WHAT IS REQUIRED: Which lines should be repeated? Exactly the one containing "How do I make this gluten-free?" and every line after it through the end of the entries below.

MATERIAL FOR THIS EXERCISE:
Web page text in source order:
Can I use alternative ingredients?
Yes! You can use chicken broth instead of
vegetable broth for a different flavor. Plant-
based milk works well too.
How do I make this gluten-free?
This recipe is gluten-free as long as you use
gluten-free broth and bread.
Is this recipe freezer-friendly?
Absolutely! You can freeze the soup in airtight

PROBLEM SOLUTION:
How do I make this gluten-free?
This recipe is gluten-free as long as you use
gluten-free broth and bread.
Is this recipe freezer-friendly?
Absolutely! You can freeze the soup in airtight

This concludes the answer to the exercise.